They don’t know DeBoer. They don’t know if he can sing “Sweet Home Alabama.” Saban, Bear Bryant and … who? They’re aware, like the rest of us, that he came from nowhere to go 25-3 at Washington and reached the championship game. But maybe he should have done some thinking before rejecting a $9.4 million annual offer from his previous athletic director, Troy Dannen. Once he arrived in Tuscaloosa and waved at fans off the airplane, DeBoer watched 10 players leave the program. He lost two difference makers to Ohio State — freshman All-America safety Caleb Downs and Julian Sayin, ESPN’s top quarterback recruit this year — while colossal offensive tackle Kadyn Proctor signed with Iowa, wide receiver Isaiah Bond and tight end Amari Niblack opted for Texas and cornerback Trey Amos bonded with Ole Miss.
“Not alarmed,” DeBoer said.
He should be concerned, at least. Said Downs, only inciting Alabama fans: “Ohio State’s message to me is that they need me, not want me.”
Sayin is thrilled to be a future starter in Columbus. “You think of the consistency, the standard,” he told On3.com. “The track record with quarterbacks, with winning games, draft picks, it's the standard of college football.”
So along with helping Ohio State take on Michigan, Oregon, Washington, USC and others in the Big Ten, while helping Texas and Ole Miss in the SEC, DeBoer is doing what, exactly? That’s what they’re asking in his state. “I knew this was the right move,” he said at his press conference. “I knew this was a thing that, not that I had to do, but that I really wanted to do. But it wasn’t easy.”
It’s becoming harder, especially when kids who once primarily looked at Alabama and Georgia have offers in Texas and Oklahoma. Those who have stayed are getting to know DeBoer, including quarterback Jalen Milroe.
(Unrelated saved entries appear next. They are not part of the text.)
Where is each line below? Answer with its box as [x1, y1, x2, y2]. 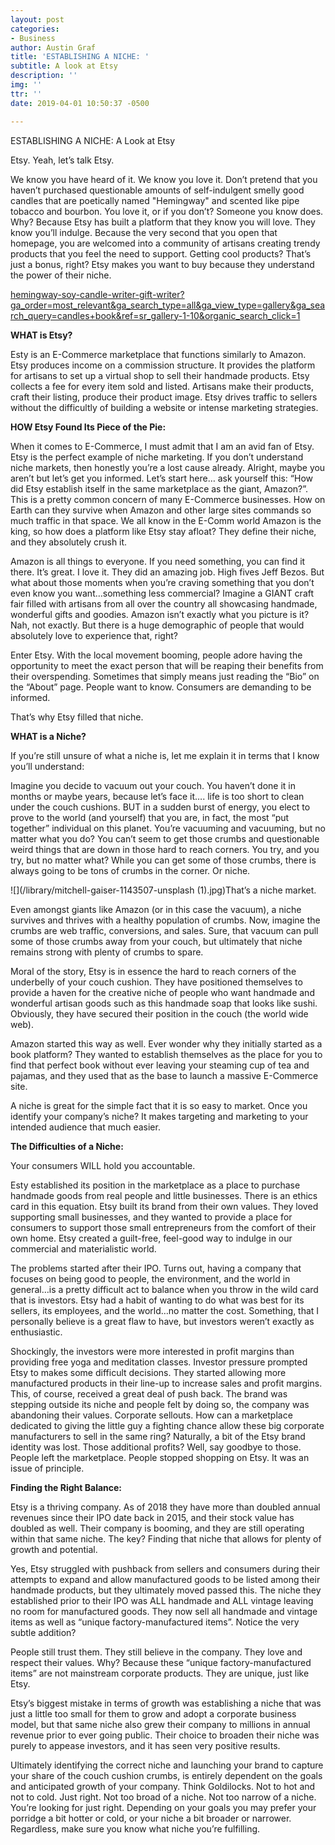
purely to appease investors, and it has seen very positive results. [10, 1739, 281, 1751]
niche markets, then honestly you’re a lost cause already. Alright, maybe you [10, 461, 326, 473]
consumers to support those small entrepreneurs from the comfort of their [10, 1221, 317, 1233]
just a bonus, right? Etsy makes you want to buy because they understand [10, 258, 315, 270]
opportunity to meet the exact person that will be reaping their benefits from [10, 659, 324, 671]
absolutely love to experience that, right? [10, 629, 178, 641]
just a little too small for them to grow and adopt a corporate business [10, 1707, 297, 1720]
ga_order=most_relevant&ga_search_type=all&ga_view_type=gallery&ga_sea [10, 299, 326, 311]
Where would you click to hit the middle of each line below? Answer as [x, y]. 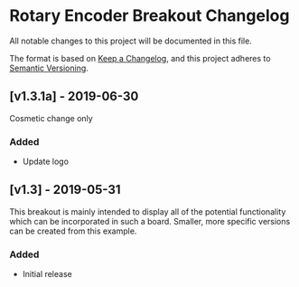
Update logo [46, 162]
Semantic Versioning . [49, 68]
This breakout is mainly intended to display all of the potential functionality [148, 211]
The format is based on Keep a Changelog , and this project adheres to [140, 58]
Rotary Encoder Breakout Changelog [149, 16]
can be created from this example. [73, 231]
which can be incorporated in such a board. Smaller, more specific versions [150, 221]
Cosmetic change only [51, 118]
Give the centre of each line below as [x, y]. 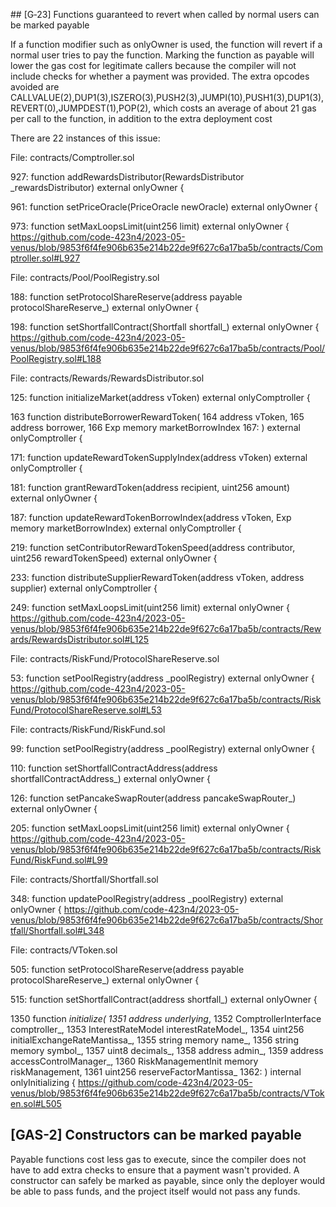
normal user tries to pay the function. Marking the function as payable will [162, 55]
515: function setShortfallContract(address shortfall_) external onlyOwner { [164, 999]
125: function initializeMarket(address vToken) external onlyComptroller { [160, 397]
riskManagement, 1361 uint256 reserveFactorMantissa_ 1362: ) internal [156, 1072]
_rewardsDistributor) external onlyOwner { [97, 187]
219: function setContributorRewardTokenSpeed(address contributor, [153, 547]
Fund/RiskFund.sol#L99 [59, 860]
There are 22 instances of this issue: [85, 138]
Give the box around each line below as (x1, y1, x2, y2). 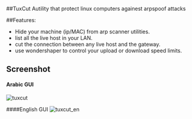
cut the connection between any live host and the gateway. (14, 41, 161, 48)
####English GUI (6, 105, 48, 112)
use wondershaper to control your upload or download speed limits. (14, 47, 182, 54)
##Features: (6, 17, 36, 23)
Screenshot (6, 64, 51, 74)
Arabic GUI (6, 80, 34, 88)
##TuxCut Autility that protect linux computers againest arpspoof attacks (6, 5, 186, 12)
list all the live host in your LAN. (14, 35, 93, 41)
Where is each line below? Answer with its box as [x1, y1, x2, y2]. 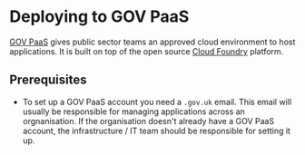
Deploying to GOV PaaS [9, 6, 190, 27]
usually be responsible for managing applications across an [22, 106, 245, 117]
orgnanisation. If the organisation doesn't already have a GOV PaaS [22, 115, 275, 126]
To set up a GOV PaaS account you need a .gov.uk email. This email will [22, 96, 292, 107]
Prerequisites [9, 73, 87, 88]
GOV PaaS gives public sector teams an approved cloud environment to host [9, 36, 296, 47]
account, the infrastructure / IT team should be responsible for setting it [22, 125, 290, 136]
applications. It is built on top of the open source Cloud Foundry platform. [9, 45, 284, 56]
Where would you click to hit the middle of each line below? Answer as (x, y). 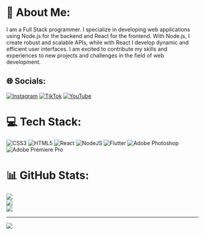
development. (23, 62)
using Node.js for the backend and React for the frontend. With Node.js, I (98, 35)
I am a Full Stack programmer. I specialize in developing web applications (98, 29)
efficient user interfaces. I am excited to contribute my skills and (87, 49)
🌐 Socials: (26, 81)
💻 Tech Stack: (44, 121)
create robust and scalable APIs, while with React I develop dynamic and (98, 42)
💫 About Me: (38, 13)
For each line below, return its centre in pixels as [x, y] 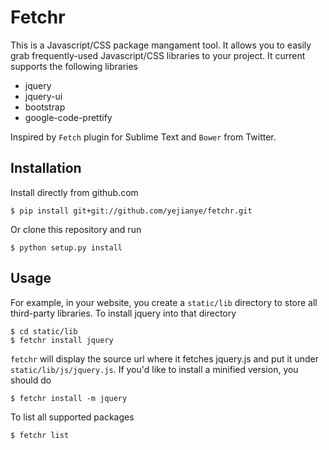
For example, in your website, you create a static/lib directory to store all [164, 302]
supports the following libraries [74, 66]
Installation [46, 168]
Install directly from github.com [74, 192]
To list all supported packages [72, 417]
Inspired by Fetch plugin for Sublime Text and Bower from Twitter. [143, 137]
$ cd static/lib [44, 331]
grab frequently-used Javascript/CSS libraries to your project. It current [158, 55]
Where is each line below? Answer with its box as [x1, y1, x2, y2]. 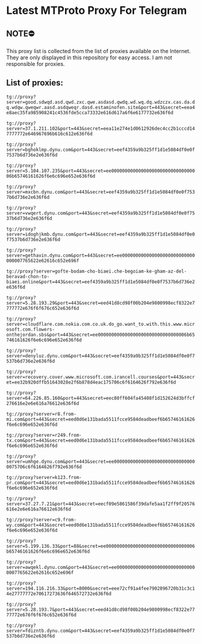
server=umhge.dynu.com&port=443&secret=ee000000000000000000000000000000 [6, 459, 196, 465]
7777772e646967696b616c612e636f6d [6, 130, 93, 137]
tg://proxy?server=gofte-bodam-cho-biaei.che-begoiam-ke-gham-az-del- [6, 268, 187, 274]
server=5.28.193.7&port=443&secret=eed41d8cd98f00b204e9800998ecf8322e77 [6, 607, 196, 613]
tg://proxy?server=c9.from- [6, 517, 77, 523]
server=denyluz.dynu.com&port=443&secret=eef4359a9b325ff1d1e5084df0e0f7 [6, 353, 196, 359]
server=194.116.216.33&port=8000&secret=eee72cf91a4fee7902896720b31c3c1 [6, 585, 196, 591]
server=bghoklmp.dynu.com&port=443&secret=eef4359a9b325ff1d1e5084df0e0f [6, 146, 196, 153]
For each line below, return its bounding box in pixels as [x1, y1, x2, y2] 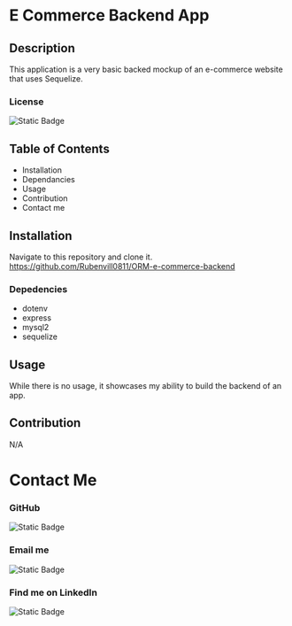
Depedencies [9, 282, 68, 295]
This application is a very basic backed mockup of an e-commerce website [9, 64, 283, 74]
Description [9, 41, 75, 56]
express [21, 313, 51, 323]
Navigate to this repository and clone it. [9, 251, 153, 262]
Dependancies [21, 174, 75, 185]
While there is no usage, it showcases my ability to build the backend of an [9, 381, 282, 391]
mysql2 [21, 322, 50, 333]
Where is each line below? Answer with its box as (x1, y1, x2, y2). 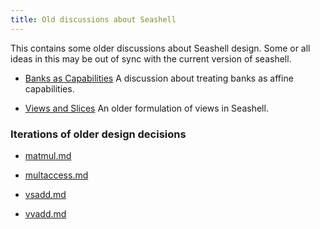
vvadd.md (24, 207, 67, 220)
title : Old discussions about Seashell (10, 14, 177, 25)
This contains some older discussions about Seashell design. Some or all (10, 42, 311, 54)
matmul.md (24, 149, 72, 161)
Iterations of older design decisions (10, 127, 187, 141)
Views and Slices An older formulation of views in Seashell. (24, 102, 269, 114)
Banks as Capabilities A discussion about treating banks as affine (24, 72, 294, 84)
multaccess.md (24, 169, 89, 181)
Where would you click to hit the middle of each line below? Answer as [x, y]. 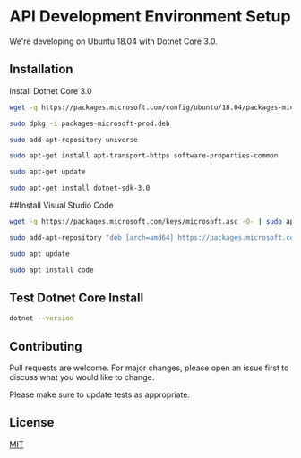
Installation [41, 69]
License [32, 423]
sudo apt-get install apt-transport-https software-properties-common [144, 156]
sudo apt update [39, 254]
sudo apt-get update [48, 172]
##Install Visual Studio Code [61, 205]
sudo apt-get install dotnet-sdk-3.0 [80, 188]
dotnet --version [42, 318]
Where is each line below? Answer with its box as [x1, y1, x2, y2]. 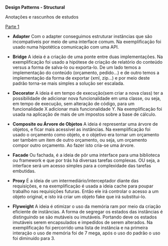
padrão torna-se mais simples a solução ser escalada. [12, 80, 124, 86]
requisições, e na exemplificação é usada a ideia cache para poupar [12, 183, 154, 189]
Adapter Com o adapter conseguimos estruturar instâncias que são [12, 34, 152, 39]
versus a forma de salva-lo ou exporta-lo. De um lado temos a [12, 65, 141, 70]
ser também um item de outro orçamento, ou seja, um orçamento [12, 137, 147, 143]
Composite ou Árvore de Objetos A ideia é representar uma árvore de [12, 121, 158, 127]
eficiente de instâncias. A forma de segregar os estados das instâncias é [12, 209, 163, 214]
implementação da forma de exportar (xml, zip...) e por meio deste [12, 75, 150, 81]
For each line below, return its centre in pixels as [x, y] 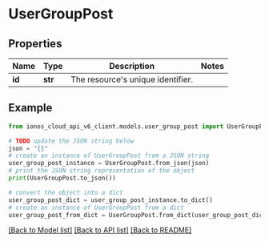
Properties [35, 44]
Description [132, 66]
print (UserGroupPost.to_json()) [62, 178]
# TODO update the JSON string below [71, 141]
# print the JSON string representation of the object [102, 171]
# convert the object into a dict [66, 192]
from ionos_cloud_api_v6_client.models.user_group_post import [116, 126]
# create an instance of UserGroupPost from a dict [96, 208]
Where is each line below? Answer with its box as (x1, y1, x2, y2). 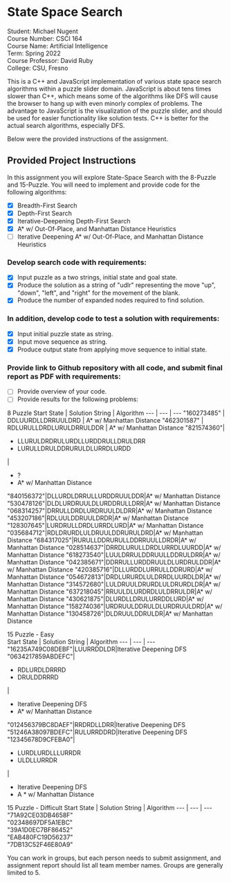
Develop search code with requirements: (7, 257, 147, 267)
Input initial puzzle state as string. (17, 329, 113, 338)
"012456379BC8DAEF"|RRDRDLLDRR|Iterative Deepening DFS (7, 721, 185, 729)
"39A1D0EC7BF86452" (7, 826, 73, 834)
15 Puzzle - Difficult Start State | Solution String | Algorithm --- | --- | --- (7, 804, 212, 812)
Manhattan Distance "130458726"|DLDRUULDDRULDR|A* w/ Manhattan (7, 609, 213, 618)
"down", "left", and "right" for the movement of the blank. (17, 288, 181, 297)
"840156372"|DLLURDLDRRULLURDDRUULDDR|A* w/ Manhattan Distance (7, 492, 221, 500)
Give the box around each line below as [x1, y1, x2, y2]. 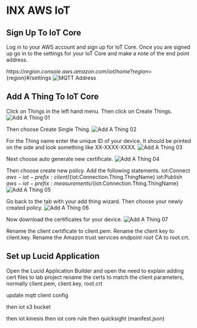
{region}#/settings [6, 74, 52, 81]
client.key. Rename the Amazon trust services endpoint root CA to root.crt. [6, 234, 190, 241]
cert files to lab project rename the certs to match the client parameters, [6, 273, 184, 281]
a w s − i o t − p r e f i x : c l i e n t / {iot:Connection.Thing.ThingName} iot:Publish [6, 173, 183, 180]
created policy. [6, 204, 43, 211]
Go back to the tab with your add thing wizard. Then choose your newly [6, 198, 183, 205]
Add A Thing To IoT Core [6, 91, 99, 102]
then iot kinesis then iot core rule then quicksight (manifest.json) [6, 315, 165, 322]
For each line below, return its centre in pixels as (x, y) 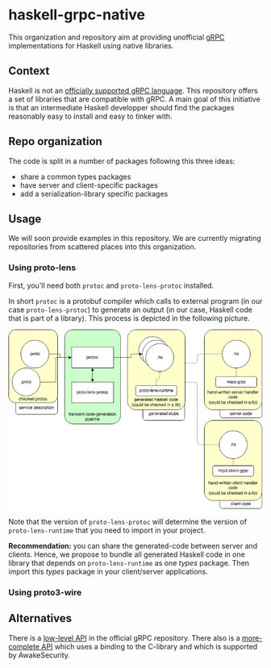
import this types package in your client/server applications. (108, 571)
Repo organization (55, 141)
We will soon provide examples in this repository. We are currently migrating (135, 239)
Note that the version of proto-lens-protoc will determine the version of (128, 522)
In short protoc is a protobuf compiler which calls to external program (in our (135, 301)
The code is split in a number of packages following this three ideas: (122, 161)
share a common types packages (75, 176)
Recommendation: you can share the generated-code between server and (133, 546)
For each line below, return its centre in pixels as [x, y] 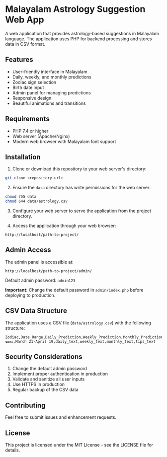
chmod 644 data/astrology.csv [37, 201]
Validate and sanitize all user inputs [48, 379]
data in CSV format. [25, 44]
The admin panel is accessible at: [39, 262]
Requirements [27, 119]
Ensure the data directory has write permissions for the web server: [81, 188]
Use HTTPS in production [39, 384]
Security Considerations [44, 357]
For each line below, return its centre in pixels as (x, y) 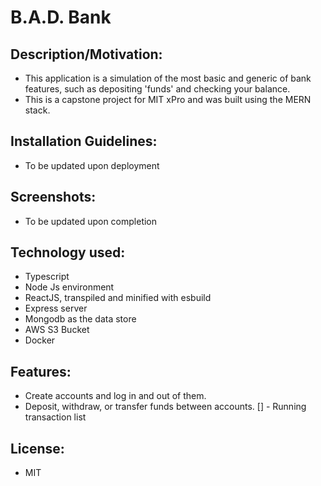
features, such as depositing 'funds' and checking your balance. (157, 89)
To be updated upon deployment (92, 165)
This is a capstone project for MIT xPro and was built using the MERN (168, 99)
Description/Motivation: (86, 54)
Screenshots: (53, 197)
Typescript (47, 277)
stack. (37, 110)
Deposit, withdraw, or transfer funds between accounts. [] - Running (165, 407)
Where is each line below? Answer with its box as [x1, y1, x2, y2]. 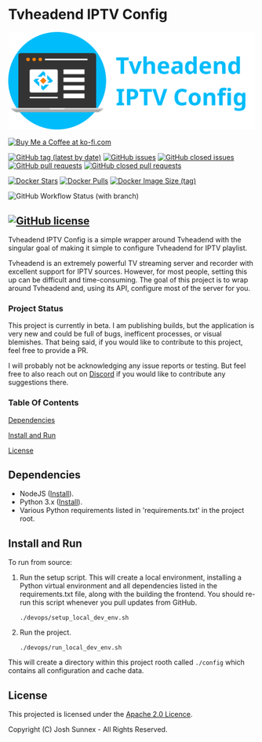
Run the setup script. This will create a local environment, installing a [19, 573, 242, 582]
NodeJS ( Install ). [19, 489, 75, 499]
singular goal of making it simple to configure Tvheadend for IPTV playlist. [8, 243, 248, 253]
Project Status [8, 304, 64, 314]
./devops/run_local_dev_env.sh [19, 644, 122, 652]
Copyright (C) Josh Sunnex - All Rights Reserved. [8, 725, 168, 734]
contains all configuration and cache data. [8, 666, 144, 675]
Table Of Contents [8, 398, 79, 409]
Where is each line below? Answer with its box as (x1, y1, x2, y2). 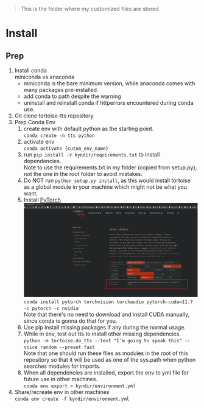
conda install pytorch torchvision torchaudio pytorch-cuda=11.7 (23, 299, 193, 305)
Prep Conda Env (14, 119, 56, 125)
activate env (23, 138, 55, 145)
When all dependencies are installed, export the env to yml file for (23, 369, 189, 376)
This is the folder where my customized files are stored (20, 5, 159, 12)
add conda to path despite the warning (23, 93, 121, 100)
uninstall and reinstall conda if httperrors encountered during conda (23, 99, 194, 106)
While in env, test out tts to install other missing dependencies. (23, 330, 181, 337)
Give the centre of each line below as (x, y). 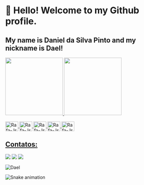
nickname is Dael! (34, 48)
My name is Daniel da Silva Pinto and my (71, 40)
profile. (21, 21)
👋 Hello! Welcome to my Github (72, 10)
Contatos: (21, 144)
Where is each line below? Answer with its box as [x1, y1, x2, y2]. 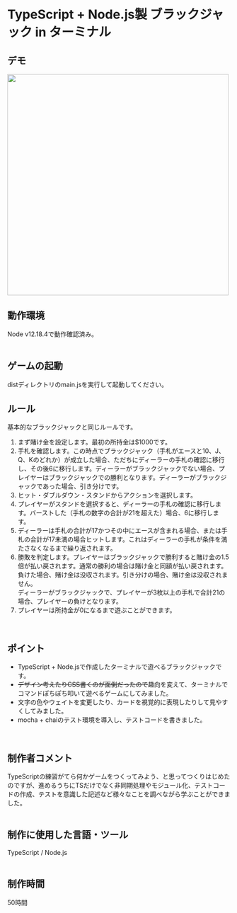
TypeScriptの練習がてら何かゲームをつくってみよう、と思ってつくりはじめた [7, 772, 231, 781]
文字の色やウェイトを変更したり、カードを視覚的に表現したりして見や [17, 698, 222, 706]
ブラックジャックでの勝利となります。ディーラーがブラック [48, 473, 221, 482]
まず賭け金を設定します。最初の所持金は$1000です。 [17, 438, 172, 447]
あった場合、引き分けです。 [42, 482, 123, 490]
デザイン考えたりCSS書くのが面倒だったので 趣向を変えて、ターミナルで [17, 680, 229, 689]
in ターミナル [35, 24, 112, 40]
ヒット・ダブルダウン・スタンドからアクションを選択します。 [17, 491, 197, 500]
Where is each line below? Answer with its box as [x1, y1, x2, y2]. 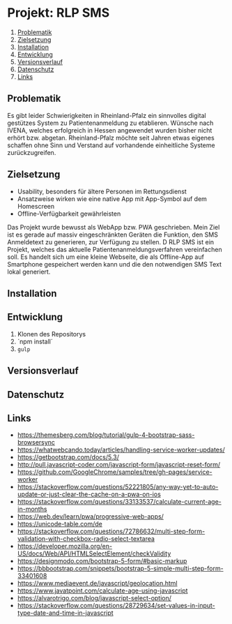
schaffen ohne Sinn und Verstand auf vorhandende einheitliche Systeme [7, 141, 215, 149]
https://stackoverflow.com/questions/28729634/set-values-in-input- [17, 602, 216, 610]
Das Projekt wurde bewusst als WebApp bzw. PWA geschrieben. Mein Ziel [7, 223, 220, 231]
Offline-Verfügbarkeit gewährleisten [17, 209, 121, 218]
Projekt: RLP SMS [7, 5, 110, 21]
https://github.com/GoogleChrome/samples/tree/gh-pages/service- [17, 468, 212, 476]
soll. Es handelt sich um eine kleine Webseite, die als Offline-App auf [7, 253, 204, 261]
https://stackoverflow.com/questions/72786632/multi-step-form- [17, 527, 206, 535]
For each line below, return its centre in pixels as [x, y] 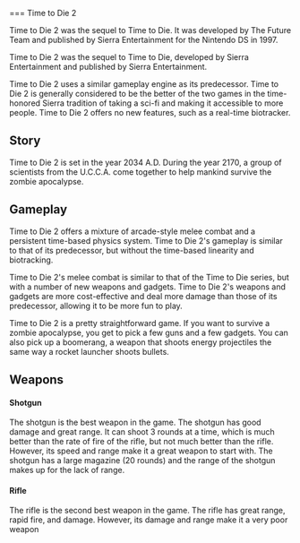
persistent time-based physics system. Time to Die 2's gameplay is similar [146, 240]
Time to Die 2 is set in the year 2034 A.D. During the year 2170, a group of [146, 162]
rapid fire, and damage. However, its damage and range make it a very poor [149, 520]
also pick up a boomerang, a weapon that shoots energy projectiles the [141, 342]
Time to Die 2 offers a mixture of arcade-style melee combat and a [133, 231]
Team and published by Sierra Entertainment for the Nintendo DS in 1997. [144, 40]
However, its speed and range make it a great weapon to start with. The [141, 451]
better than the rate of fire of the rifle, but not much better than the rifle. [141, 442]
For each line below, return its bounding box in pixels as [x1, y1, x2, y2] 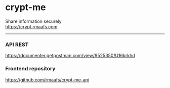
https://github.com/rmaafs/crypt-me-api [5, 76, 90, 82]
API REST [5, 41, 29, 48]
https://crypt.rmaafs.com [5, 23, 58, 29]
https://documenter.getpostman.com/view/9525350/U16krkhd [5, 53, 135, 59]
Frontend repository [5, 65, 56, 72]
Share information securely [5, 18, 62, 24]
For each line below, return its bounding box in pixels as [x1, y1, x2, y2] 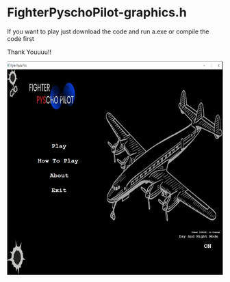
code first [7, 34, 34, 42]
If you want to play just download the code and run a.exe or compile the [7, 27, 210, 36]
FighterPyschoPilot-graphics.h [7, 5, 187, 20]
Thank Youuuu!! [7, 48, 52, 56]
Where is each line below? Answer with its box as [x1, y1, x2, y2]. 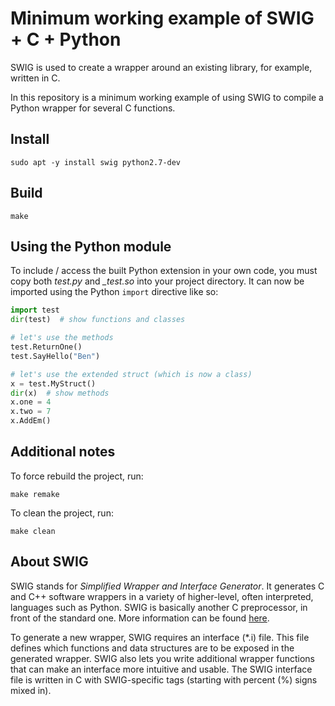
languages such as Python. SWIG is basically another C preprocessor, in [10, 601, 308, 613]
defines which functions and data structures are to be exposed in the [10, 642, 295, 654]
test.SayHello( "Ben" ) [10, 351, 101, 361]
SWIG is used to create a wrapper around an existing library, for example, [10, 61, 313, 73]
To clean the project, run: [10, 507, 114, 519]
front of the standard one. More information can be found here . [10, 612, 270, 624]
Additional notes [10, 443, 116, 461]
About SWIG [10, 553, 89, 571]
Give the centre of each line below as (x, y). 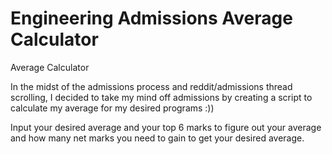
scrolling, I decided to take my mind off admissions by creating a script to (161, 97)
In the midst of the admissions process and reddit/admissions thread (151, 86)
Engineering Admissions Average (151, 18)
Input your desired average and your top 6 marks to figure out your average (166, 127)
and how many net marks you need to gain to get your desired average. (157, 138)
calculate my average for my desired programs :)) (112, 108)
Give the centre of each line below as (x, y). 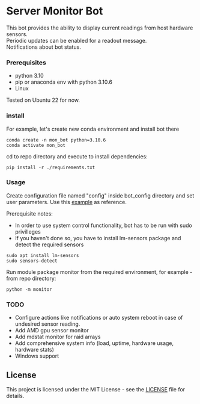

At Michigan, they were there to see an assistant crawling with Harbaugh to win glory. They relate to Moore, the first Black head football coach at Michigan. They’ve heard him discuss life growing up in Kansas, moving on in life with his white wife and biracial children. They saw him cry on the field after winning.
“Really, I don’t see color,” he said. “That’s just life, especially in these successful positions. But it’s not about me. It’s about these kids. That’s all I care about. Myself, how I’m viewed, people talking about me crying — I can honestly say I don’t think about any of that.”
He thanked the team. “You just trust in the players,” he said. “The players give you full confidence, too, to call the game however you want to call it and make the decisions, and those kids really — they’re the reason why it was easier for me than it probably would have been.”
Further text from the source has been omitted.